Celebrating Peer Review Week 2023

In the third week of September we celebrate the labor, role and practice of peer review to indicate some degree of research and scholarship integrity. Does a peer review label truly indicate a work’s validity, accuracy, quality and originality? Is peer review conducted as a gatekeeping tool (or signal) to benefit a publisher or to improve the quality of the work? Research integrity and trustworthiness are of critical concern in a marketplace where profits and careers are made upon the publication of scholarship. When these interests undermine works that have real and direct impact on life, the stakes are high.
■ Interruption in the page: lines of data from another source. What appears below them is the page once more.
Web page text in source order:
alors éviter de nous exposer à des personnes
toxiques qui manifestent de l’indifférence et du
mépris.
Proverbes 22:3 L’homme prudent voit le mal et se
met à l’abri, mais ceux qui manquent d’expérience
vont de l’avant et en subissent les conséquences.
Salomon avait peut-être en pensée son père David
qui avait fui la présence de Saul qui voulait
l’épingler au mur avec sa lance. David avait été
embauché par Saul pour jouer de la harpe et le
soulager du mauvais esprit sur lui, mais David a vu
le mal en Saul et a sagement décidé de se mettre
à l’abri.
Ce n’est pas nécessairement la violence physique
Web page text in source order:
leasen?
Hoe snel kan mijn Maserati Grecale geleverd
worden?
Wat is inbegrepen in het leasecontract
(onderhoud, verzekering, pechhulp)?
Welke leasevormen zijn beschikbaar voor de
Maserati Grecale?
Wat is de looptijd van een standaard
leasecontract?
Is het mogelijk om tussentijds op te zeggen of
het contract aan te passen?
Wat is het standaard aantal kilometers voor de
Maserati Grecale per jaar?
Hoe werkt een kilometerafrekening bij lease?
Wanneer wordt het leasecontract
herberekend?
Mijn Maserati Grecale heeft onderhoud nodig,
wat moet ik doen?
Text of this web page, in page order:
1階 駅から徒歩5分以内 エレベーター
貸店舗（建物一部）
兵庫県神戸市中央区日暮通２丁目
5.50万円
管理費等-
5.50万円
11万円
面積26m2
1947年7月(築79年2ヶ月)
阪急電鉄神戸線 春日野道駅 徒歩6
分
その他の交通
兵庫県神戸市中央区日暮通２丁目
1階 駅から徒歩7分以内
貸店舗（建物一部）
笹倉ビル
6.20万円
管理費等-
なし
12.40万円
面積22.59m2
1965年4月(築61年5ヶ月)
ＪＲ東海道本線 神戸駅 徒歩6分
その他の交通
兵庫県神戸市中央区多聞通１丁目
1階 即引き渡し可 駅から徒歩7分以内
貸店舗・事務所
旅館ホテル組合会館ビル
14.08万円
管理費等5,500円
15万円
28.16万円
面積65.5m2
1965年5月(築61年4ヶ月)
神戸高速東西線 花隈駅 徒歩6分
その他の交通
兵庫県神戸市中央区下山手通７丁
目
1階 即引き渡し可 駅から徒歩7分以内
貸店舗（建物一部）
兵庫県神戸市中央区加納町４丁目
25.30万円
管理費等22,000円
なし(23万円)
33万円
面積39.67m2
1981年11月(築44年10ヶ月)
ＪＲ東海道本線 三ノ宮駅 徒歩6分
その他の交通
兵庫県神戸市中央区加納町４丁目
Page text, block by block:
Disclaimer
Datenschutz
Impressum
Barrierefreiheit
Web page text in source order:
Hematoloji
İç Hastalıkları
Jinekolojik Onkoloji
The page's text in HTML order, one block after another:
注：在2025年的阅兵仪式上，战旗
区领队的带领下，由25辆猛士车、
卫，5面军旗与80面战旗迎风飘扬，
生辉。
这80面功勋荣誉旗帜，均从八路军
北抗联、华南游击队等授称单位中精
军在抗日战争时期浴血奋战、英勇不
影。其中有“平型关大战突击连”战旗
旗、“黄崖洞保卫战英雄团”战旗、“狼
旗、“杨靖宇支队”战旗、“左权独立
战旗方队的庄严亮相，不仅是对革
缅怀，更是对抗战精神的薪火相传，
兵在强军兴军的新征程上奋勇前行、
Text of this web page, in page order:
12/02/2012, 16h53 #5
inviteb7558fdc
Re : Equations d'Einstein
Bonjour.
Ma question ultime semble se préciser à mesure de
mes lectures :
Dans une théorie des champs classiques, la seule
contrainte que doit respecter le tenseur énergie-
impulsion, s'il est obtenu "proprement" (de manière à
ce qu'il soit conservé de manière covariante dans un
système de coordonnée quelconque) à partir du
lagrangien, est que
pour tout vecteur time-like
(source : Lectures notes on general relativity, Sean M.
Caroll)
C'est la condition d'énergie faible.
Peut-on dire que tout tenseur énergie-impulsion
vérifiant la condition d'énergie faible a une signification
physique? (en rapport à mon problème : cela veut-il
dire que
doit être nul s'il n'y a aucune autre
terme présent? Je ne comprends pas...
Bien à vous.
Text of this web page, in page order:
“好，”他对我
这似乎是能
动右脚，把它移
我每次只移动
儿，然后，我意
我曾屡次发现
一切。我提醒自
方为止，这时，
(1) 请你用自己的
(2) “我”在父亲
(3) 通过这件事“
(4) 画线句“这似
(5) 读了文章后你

Peer review has different meaning in different contexts and to different stakeholders. The new NISO Standard of Peer Review Terminology goes a long way to provide structure for the many ways peer review is conducted. The Libraries have published a new Peer Review guide to provide information on standards, best practices and training generally and within specific contexts. The guide aspires to:

  • demystify peer review,
  • encourage more scholars to conduct peer review and to receive recognition for their labor, and
  • explore ways to increase equity and inclusion in research and scholarship through its practice.

The challenges to peer review are many, from insufficient numbers of qualified reviewers for the proliferation of works to uncompensated/unrecognized labor, the evolving role of AI, inequities in participation, cost, etc. Several writers contribute their views of the single most pressing issue for the future of scholarly publishing. The topic is worthy of discussion and innovation as we all grapple with truth, integrity and inclusive participation in scholarship.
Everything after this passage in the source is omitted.